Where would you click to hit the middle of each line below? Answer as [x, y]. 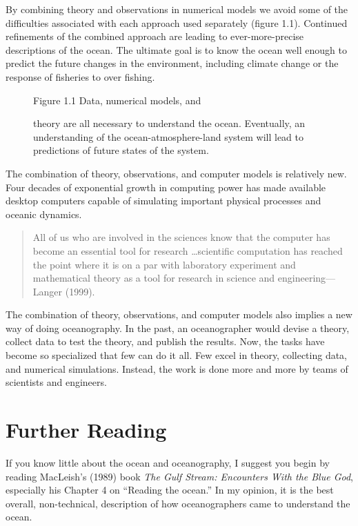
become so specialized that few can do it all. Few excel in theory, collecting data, [177, 355]
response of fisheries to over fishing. [80, 76]
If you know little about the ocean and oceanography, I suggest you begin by [168, 462]
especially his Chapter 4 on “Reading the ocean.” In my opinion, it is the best [170, 490]
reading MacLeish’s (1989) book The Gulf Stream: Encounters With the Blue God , [179, 476]
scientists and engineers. [56, 382]
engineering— [307, 278]
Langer [48, 291]

______

→ **What the task asks**: Could you write out the records exactly while omitting every picture?

→ **Exercise solution**:
Where would you click to hit the middle of each line below? Answer as [x, y]. 
become so specialized that few can do it all. Few excel in theory, collecting data, [177, 355]
response of fisheries to over fishing. [80, 76]
If you know little about the ocean and oceanography, I suggest you begin by [168, 462]
especially his Chapter 4 on “Reading the ocean.” In my opinion, it is the best [170, 490]
reading MacLeish’s (1989) book The Gulf Stream: Encounters With the Blue God , [179, 476]
scientists and engineers. [56, 382]
engineering— [307, 278]
Langer [48, 291]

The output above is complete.